# [Given records]

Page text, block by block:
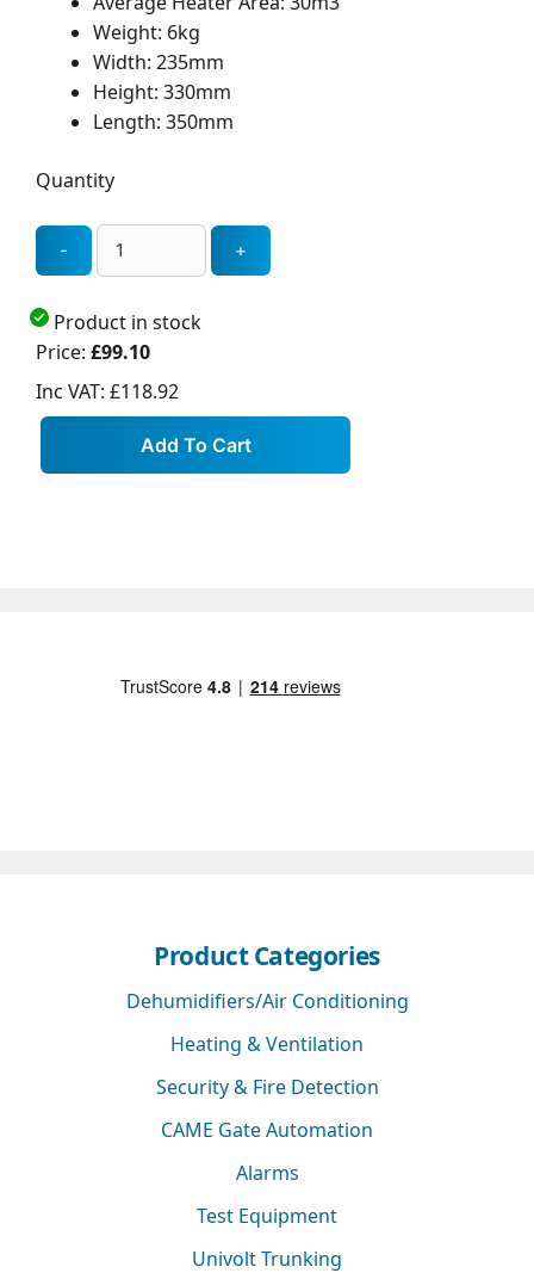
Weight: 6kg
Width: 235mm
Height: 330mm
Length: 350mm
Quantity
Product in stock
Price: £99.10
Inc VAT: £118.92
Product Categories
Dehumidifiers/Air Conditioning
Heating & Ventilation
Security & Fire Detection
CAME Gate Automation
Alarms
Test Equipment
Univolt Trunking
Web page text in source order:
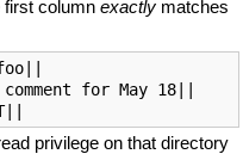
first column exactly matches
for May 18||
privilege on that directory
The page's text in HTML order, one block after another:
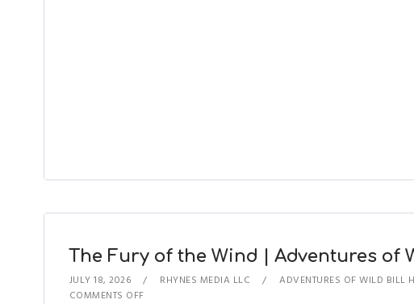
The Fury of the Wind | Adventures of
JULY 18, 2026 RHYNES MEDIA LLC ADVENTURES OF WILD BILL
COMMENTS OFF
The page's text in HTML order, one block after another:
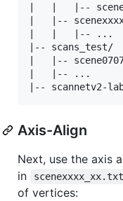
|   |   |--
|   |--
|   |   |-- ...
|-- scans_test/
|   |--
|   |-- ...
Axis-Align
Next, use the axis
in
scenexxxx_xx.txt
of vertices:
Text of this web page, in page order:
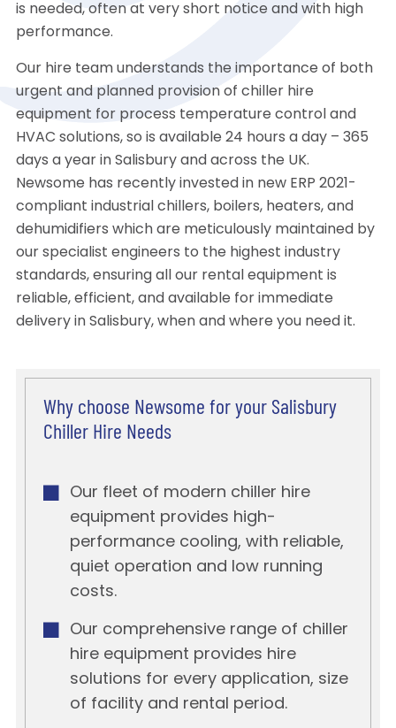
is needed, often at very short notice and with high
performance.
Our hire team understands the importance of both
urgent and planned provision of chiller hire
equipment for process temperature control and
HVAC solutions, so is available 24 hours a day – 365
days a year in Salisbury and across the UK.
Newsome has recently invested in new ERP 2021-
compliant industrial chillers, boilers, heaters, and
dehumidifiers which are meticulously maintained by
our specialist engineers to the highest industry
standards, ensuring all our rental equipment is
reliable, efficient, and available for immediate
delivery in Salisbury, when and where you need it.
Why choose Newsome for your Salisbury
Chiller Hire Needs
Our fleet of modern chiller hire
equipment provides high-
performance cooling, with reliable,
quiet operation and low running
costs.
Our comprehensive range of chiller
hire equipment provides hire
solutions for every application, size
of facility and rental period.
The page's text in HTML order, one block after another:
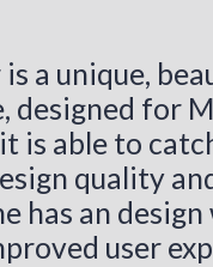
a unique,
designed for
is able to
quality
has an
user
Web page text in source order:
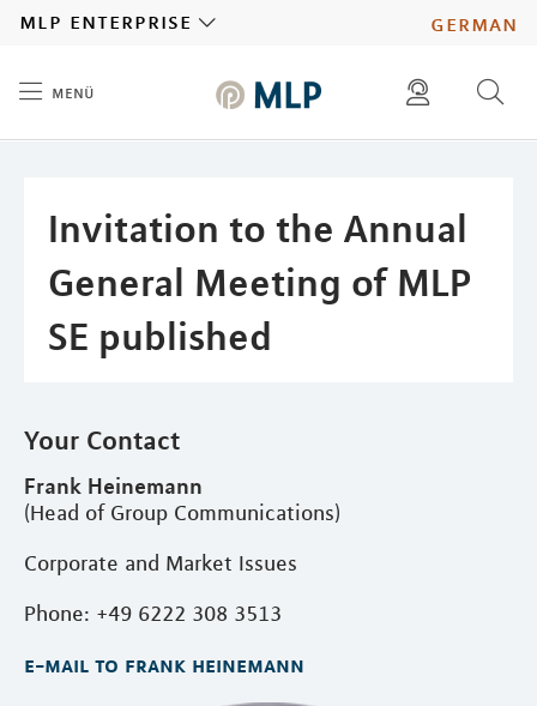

# [What to work on]
Output the records above exactly, omitting the pictures.

# [Expected answer]
Page text, block by block:
Weight: 6kg
Width: 235mm
Height: 330mm
Length: 350mm
Quantity
Product in stock
Price: £99.10
Inc VAT: £118.92
Product Categories
Dehumidifiers/Air Conditioning
Heating & Ventilation
Security & Fire Detection
CAME Gate Automation
Alarms
Test Equipment
Univolt Trunking
Web page text in source order:
first column exactly matches
for May 18||
privilege on that directory
The page's text in HTML order, one block after another:
The Fury of the Wind | Adventures of
JULY 18, 2026 RHYNES MEDIA LLC ADVENTURES OF WILD BILL
COMMENTS OFF
The page's text in HTML order, one block after another:
|   |   |--
|   |--
|   |   |-- ...
|-- scans_test/
|   |--
|   |-- ...
Axis-Align
Next, use the axis
in
scenexxxx_xx.txt
of vertices:
Text of this web page, in page order:
is needed, often at very short notice and with high
performance.
Our hire team understands the importance of both
urgent and planned provision of chiller hire
equipment for process temperature control and
HVAC solutions, so is available 24 hours a day – 365
days a year in Salisbury and across the UK.
Newsome has recently invested in new ERP 2021-
compliant industrial chillers, boilers, heaters, and
dehumidifiers which are meticulously maintained by
our specialist engineers to the highest industry
standards, ensuring all our rental equipment is
reliable, efficient, and available for immediate
delivery in Salisbury, when and where you need it.
Why choose Newsome for your Salisbury
Chiller Hire Needs
Our fleet of modern chiller hire
equipment provides high-
performance cooling, with reliable,
quiet operation and low running
costs.
Our comprehensive range of chiller
hire equipment provides hire
solutions for every application, size
of facility and rental period.
The page's text in HTML order, one block after another:
a unique,
designed for
is able to
quality
has an
user
Web page text in source order:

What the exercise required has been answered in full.